Task brief: Everything in the records below should be printed exactly, except the pictures.

Data for the task:
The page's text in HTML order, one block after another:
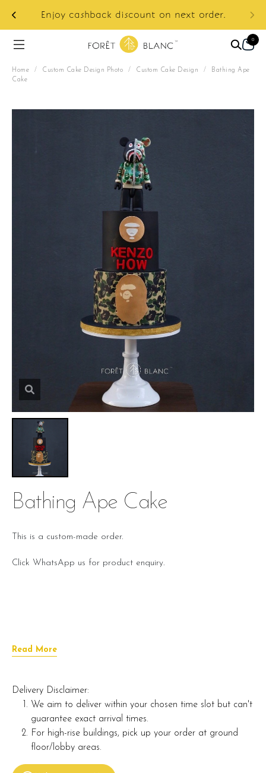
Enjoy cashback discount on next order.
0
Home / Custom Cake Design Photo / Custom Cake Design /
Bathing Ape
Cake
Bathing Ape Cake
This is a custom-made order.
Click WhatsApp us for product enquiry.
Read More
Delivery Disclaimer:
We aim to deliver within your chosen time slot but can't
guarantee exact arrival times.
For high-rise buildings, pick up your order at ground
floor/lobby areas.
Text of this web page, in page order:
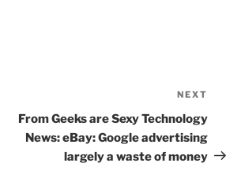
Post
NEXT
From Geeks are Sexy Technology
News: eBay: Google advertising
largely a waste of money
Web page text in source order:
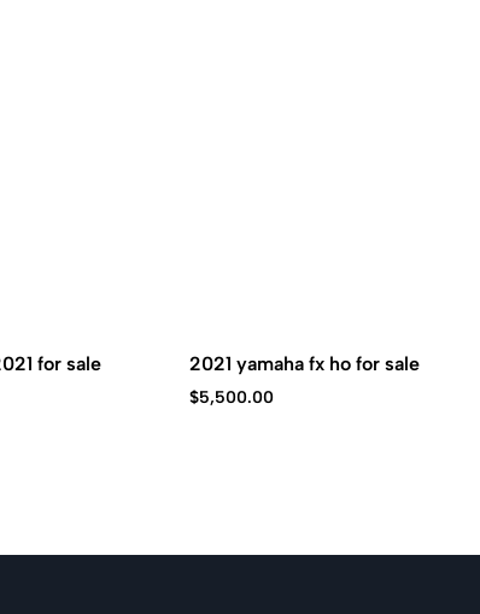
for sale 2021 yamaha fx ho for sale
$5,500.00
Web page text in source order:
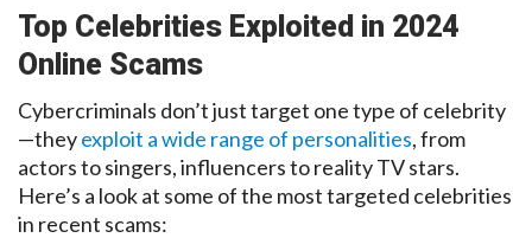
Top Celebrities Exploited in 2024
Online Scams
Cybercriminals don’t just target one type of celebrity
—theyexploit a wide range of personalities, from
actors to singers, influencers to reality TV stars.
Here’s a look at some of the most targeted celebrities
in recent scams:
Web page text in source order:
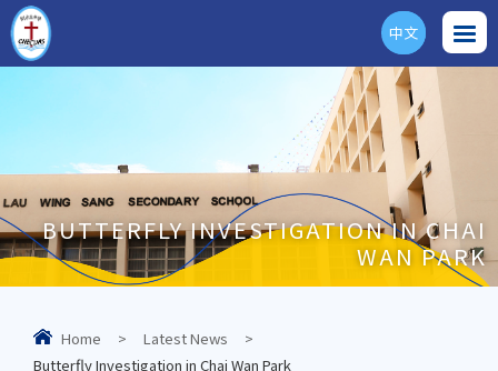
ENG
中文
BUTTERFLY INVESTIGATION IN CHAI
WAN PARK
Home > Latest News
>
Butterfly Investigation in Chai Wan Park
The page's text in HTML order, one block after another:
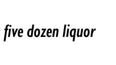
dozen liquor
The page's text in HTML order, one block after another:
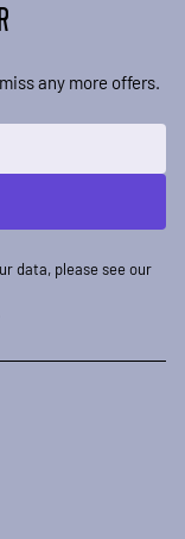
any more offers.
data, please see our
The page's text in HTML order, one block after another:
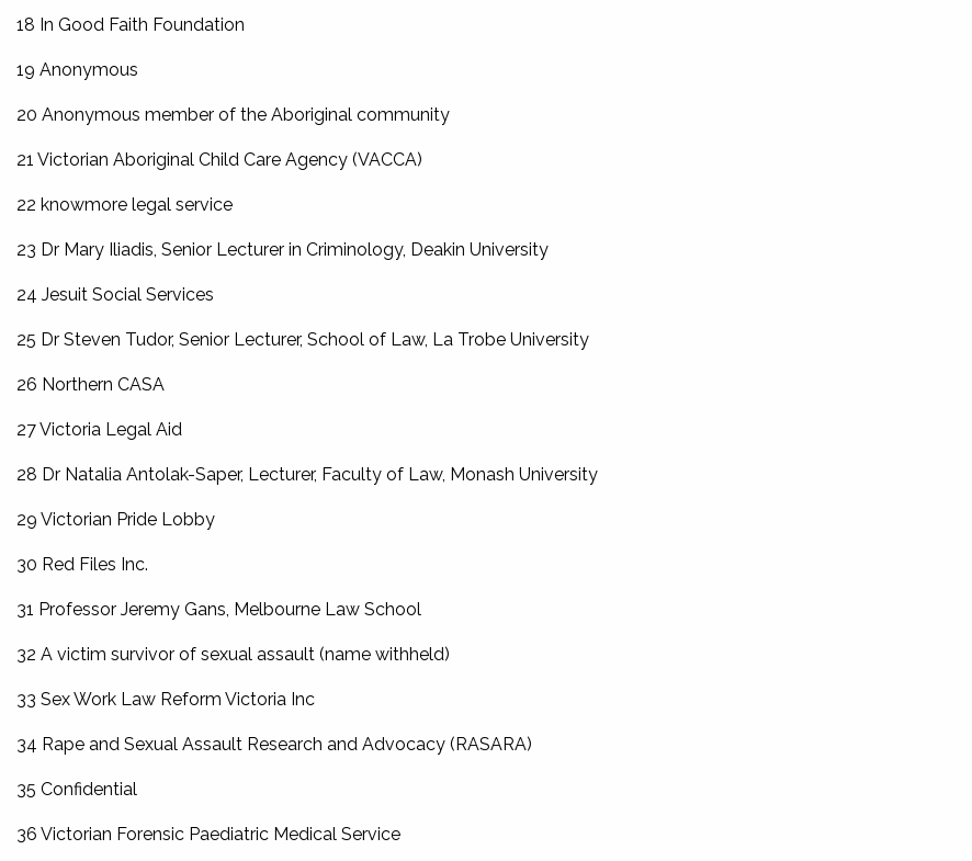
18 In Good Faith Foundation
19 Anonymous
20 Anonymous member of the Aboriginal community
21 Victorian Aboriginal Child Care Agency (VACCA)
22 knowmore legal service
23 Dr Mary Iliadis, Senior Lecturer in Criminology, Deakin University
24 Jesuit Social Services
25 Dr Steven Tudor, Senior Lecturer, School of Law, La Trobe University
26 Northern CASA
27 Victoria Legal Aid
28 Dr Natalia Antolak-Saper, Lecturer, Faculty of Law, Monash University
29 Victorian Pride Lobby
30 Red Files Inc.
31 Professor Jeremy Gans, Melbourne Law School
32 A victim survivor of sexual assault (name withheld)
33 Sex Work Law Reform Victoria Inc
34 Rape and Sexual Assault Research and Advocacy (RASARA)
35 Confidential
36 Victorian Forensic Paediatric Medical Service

Expected answer:
The page's text in HTML order, one block after another:
Enjoy cashback discount on next order.
0
Home / Custom Cake Design Photo / Custom Cake Design /
Bathing Ape
Cake
Bathing Ape Cake
This is a custom-made order.
Click WhatsApp us for product enquiry.
Read More
Delivery Disclaimer:
We aim to deliver within your chosen time slot but can't
guarantee exact arrival times.
For high-rise buildings, pick up your order at ground
floor/lobby areas.
Text of this web page, in page order:
Post
NEXT
From Geeks are Sexy Technology
News: eBay: Google advertising
largely a waste of money
Web page text in source order:
for sale 2021 yamaha fx ho for sale
$5,500.00
Web page text in source order:
Top Celebrities Exploited in 2024
Online Scams
Cybercriminals don’t just target one type of celebrity
—theyexploit a wide range of personalities, from
actors to singers, influencers to reality TV stars.
Here’s a look at some of the most targeted celebrities
in recent scams:
Web page text in source order:
ENG
中文
BUTTERFLY INVESTIGATION IN CHAI
WAN PARK
Home > Latest News
>
Butterfly Investigation in Chai Wan Park
The page's text in HTML order, one block after another:
dozen liquor
The page's text in HTML order, one block after another:
any more offers.
data, please see our
The page's text in HTML order, one block after another:
18 In Good Faith Foundation
19 Anonymous
20 Anonymous member of the Aboriginal community
21 Victorian Aboriginal Child Care Agency (VACCA)
22 knowmore legal service
23 Dr Mary Iliadis, Senior Lecturer in Criminology, Deakin University
24 Jesuit Social Services
25 Dr Steven Tudor, Senior Lecturer, School of Law, La Trobe University
26 Northern CASA
27 Victoria Legal Aid
28 Dr Natalia Antolak-Saper, Lecturer, Faculty of Law, Monash University
29 Victorian Pride Lobby
30 Red Files Inc.
31 Professor Jeremy Gans, Melbourne Law School
32 A victim survivor of sexual assault (name withheld)
33 Sex Work Law Reform Victoria Inc
34 Rape and Sexual Assault Research and Advocacy (RASARA)
35 Confidential
36 Victorian Forensic Paediatric Medical Service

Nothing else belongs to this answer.